### ACTION ITEM
Please write out exactly the lines of the data below from the line holding "local.Select(DiffWithOrigin.Local).ToList(); [25, 74, 185, 81]" through the line holding "d.Diff.Ancestor.Span.Start); [25, 153, 127, 161]", and leave out the rest.

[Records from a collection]
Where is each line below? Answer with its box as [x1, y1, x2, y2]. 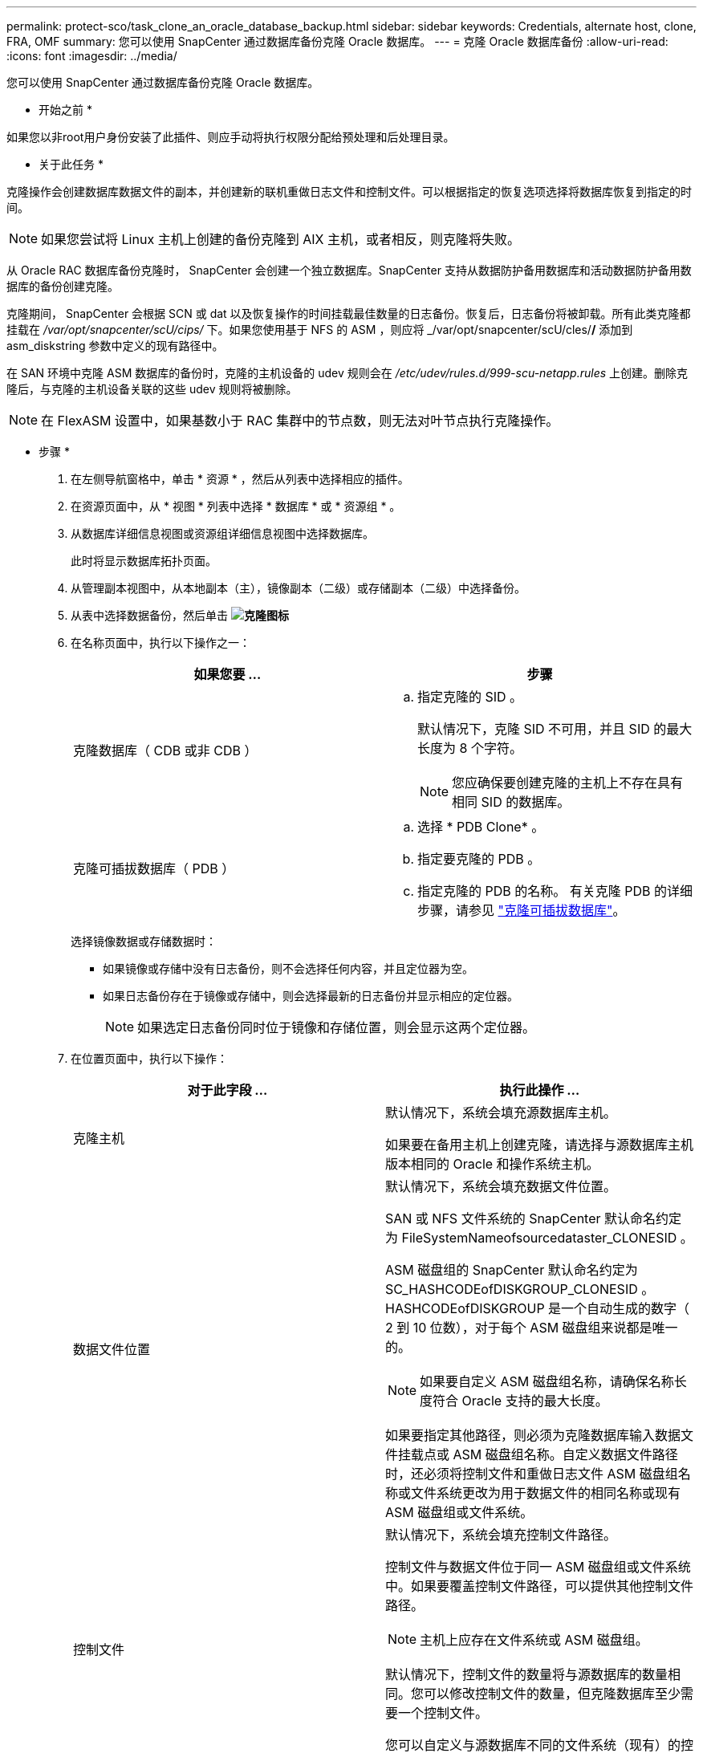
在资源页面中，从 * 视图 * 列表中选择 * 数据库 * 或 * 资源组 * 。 [71, 499, 401, 513]
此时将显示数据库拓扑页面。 [71, 554, 217, 567]
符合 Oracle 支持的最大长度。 [433, 1393, 608, 1409]
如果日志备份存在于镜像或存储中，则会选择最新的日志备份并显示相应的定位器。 [103, 989, 518, 1003]
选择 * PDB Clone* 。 [417, 819, 545, 835]
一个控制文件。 [398, 1705, 489, 1721]
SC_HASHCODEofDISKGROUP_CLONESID [385, 1281, 638, 1297]
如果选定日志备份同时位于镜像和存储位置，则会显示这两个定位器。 [137, 1019, 536, 1035]
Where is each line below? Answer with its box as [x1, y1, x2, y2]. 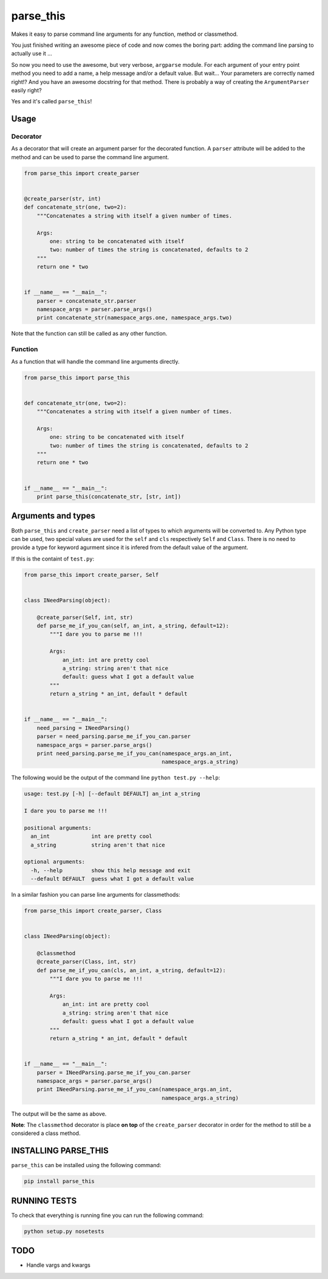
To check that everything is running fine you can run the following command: [11, 1212, 204, 1219]
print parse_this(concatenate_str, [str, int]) [36, 493, 182, 500]
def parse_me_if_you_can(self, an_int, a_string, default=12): [36, 622, 230, 629]
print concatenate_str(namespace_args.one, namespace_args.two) [36, 314, 233, 322]
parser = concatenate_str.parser [36, 297, 137, 304]
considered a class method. [11, 1129, 81, 1137]
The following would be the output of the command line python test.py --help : [11, 774, 220, 781]
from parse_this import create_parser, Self [24, 571, 159, 578]
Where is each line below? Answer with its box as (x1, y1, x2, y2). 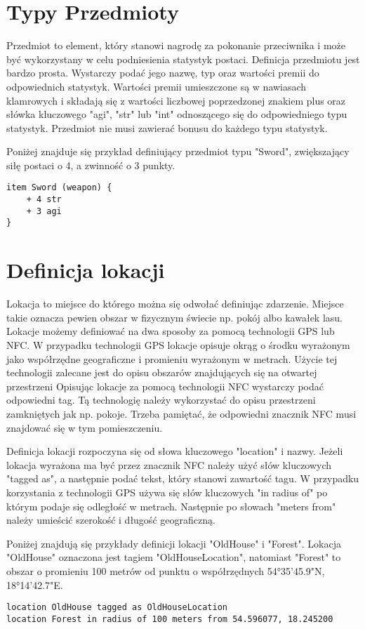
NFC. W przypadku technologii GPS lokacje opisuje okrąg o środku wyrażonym (6, 338, 350, 352)
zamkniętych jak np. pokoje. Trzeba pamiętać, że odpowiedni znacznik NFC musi (6, 406, 357, 421)
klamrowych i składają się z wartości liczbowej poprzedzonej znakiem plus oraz (6, 93, 346, 107)
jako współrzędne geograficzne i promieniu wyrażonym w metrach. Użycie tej (6, 351, 338, 366)
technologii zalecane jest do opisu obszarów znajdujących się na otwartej (6, 365, 317, 380)
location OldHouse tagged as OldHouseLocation (6, 602, 227, 613)
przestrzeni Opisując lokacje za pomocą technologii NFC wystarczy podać (6, 378, 324, 393)
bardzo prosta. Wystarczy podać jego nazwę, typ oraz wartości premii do (6, 65, 319, 80)
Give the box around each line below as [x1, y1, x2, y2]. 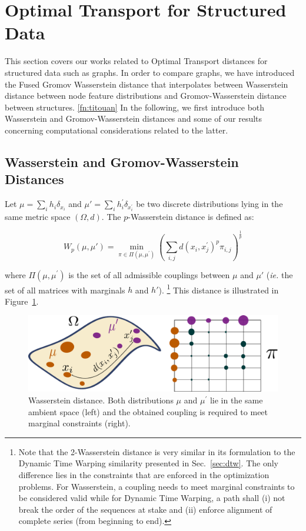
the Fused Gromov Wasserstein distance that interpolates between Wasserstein [5, 78, 288, 90]
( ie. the [266, 268, 293, 280]
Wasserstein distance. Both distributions [28, 393, 174, 406]
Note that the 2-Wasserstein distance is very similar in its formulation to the [18, 445, 295, 457]
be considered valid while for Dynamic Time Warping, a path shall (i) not [18, 492, 285, 504]
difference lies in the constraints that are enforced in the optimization [18, 468, 270, 480]
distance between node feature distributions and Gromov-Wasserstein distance [5, 89, 287, 102]
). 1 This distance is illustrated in [158, 282, 279, 296]
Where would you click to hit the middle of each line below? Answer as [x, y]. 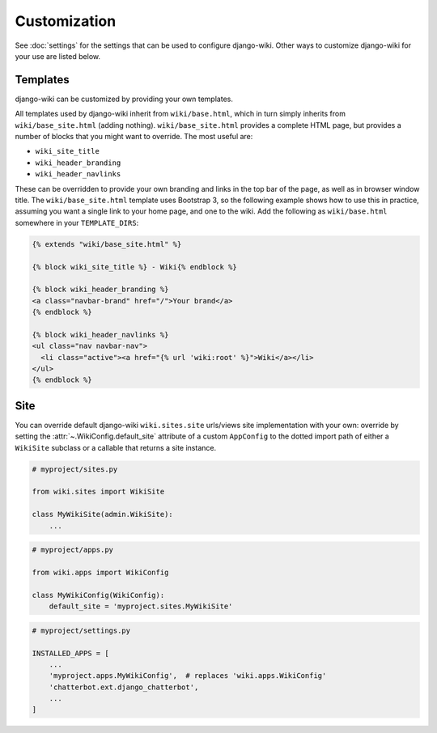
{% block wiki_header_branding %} [100, 290]
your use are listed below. [58, 56]
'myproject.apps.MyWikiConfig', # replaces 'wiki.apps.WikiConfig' [188, 676]
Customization [66, 21]
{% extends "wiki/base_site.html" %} [107, 244]
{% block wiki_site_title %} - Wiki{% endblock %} [135, 267]
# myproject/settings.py [81, 630]
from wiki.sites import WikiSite [98, 492]
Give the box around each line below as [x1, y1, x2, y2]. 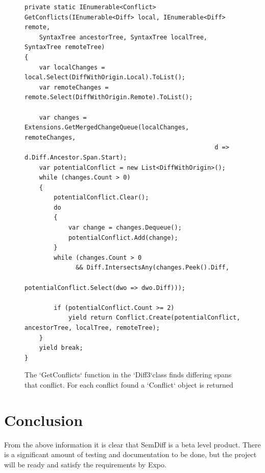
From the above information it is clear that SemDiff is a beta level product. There [4, 439, 261, 449]
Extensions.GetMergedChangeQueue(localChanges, [25, 124, 189, 131]
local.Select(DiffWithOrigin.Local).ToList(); [25, 74, 185, 81]
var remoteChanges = [39, 83, 109, 91]
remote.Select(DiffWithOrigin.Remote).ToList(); [25, 94, 193, 101]
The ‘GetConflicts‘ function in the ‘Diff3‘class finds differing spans [25, 369, 232, 380]
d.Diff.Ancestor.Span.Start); [25, 153, 127, 161]
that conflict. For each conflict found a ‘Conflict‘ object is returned [25, 379, 233, 390]
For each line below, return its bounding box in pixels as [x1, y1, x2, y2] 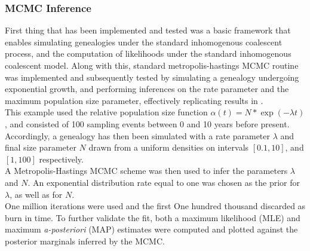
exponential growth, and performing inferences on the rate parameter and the [5, 82, 289, 95]
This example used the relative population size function [5, 106, 208, 118]
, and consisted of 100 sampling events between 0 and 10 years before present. [5, 117, 290, 130]
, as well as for [10, 188, 63, 200]
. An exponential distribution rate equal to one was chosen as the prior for [27, 176, 300, 188]
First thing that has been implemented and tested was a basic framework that [5, 24, 291, 36]
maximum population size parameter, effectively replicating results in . [5, 94, 263, 106]
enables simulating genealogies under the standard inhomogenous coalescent [5, 35, 283, 48]
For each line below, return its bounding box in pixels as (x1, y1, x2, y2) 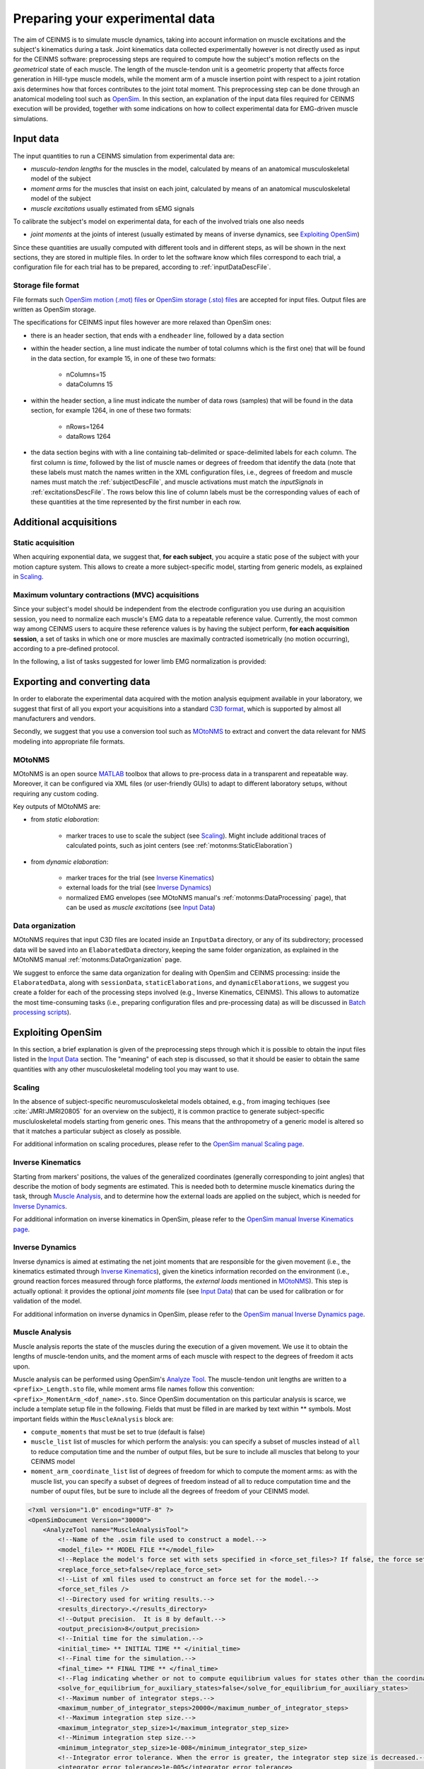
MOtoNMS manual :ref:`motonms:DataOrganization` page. (13, 955, 182, 964)
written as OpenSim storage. (13, 305, 97, 314)
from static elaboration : (30, 815, 100, 824)
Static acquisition (13, 538, 75, 548)
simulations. (13, 114, 49, 123)
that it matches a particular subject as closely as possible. (13, 1127, 182, 1136)
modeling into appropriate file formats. (13, 737, 125, 746)
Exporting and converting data (13, 676, 151, 688)
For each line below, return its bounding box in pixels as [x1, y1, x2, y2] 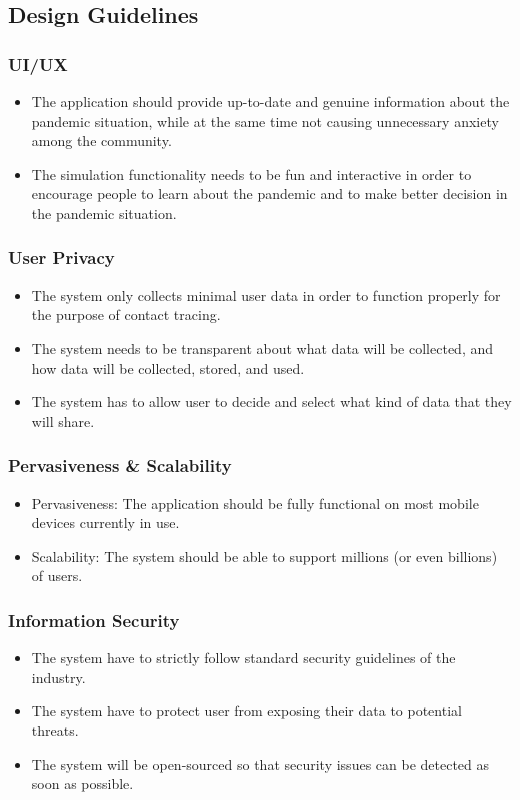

### TASK OUTPUT
local.Select(DiffWithOrigin.Local).ToList(); [25, 74, 185, 81]
var remoteChanges = [39, 83, 109, 91]
remote.Select(DiffWithOrigin.Remote).ToList(); [25, 94, 193, 101]
The ‘GetConflicts‘ function in the ‘Diff3‘class finds differing spans [25, 369, 232, 380]
d.Diff.Ancestor.Span.Start); [25, 153, 127, 161]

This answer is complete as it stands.